Todo ello representa uno de los planes más siniestros de los últimos tiempos en ingeniería demográfica para la imposición de nuevas reglas geoestratégicas al servicio de Israel, haciendo volar por los aires el marco jurídico básico que con tanto esfuerzo hemos construido en las últimas décadas. Y a la luz del día y ante los ojos del mundo, a golpe de bombas, muerte y destrucción, sin que haya países, organismos, tribunales, tratados ni ordenamiento jurídico capaces de parar tanta crueldad.
Ni siquiera los más altos órganos internacionales de justicia en el mundo, la Corte Internacional de Justicia ni el Tribunal Penal Internacional, han conseguido detener, con sus resoluciones, lo que en su opinión es un genocidio contra una población indefensa, mientras el gobierno israelí amenaza públicamente la vida de sus componentes, algo nunca visto.

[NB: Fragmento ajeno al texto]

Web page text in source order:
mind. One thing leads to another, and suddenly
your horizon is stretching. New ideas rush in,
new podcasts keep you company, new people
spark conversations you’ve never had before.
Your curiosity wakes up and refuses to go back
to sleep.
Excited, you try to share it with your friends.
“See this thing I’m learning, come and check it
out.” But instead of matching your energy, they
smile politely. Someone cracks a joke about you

Somos muchos los que ante tanta barbarie sin límites nos preguntamos, ¿qué mundo quieren dejar los que actúan de esta manera? ¿Cómo pueden afirmar, sin atisbo de vergüenza, que defienden la vida, que están contra el aborto quienes no dejan de asesinar de la manera más cruel posible a niños y niñas, bebés, enfermos, madres, jóvenes y quienes les apoyan?

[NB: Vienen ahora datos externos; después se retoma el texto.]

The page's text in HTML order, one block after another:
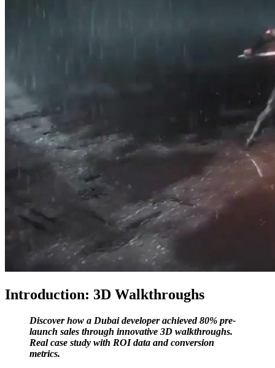
Introduction: 3D Walkthroughs
Discover how a Dubai developer achieved 80% pre-
launch sales through innovative 3D walkthroughs.
Real case study with ROI data and conversion
metrics.
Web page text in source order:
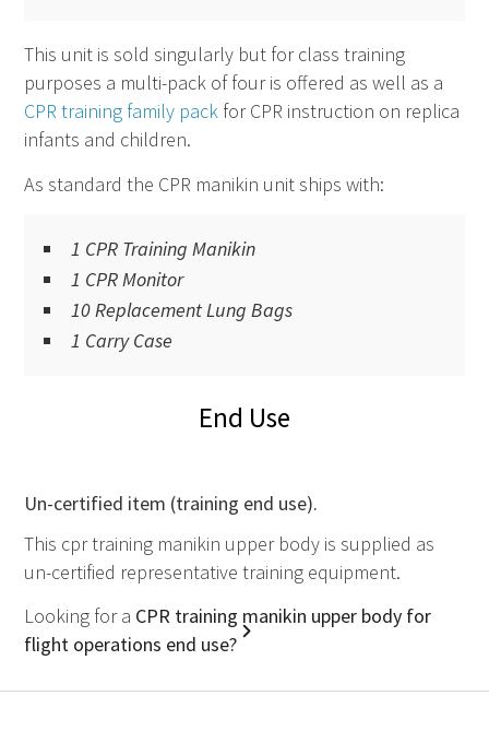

Como se recoge en “El arte de la guerra”, de Sun Tzu, los malos gobernantes israelíes “son capaces de quemar los cimientos de sus propias naciones para gobernar sobre sus cenizas”, porque todo lo que toca al ejecutivo ultraderechista de Benjamín Netanyahu, perseguido por los tribunales internacionales, está siendo convertido en escombros.

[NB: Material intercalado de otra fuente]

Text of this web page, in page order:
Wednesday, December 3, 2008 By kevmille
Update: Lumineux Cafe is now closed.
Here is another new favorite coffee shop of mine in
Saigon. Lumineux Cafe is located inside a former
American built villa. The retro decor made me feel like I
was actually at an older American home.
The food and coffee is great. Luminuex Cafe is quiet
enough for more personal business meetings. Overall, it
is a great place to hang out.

Tras la Segunda Guerra Mundial, el mundo se comprometió a construir un orden distinto para evitar volver a vivir un abismo semejante, a través de la Carta de las Naciones Unidas, acompañado de un orden jurídico que protegiera a los pueblos y las personas frente a la barbarie, obligando a todos los Estados a respetar normas humanitarias básicas. Todo ello está siendo aniquilado por Israel mediante las bombas y un poderío militar del que carece una población civil indefensa, exhausta y hambrienta.
Es la humanidad entera la que está siendo bombardeada por Israel al atacar las bases mínimas de una convivencia mundial y de un orden jurídico internacional básico, por encima de la fuerza militar y del poderío de su ejército, apoyado por los Estados Unidos y por otros países occidentales.
Pero aunque su campaña de muerte y destrucción avance, Israel está perdiendo su particular guerra, porque parafraseando a Borges, algunas aparentes derrotas tienen una dignidad de la que carecen otras engañosas victorias.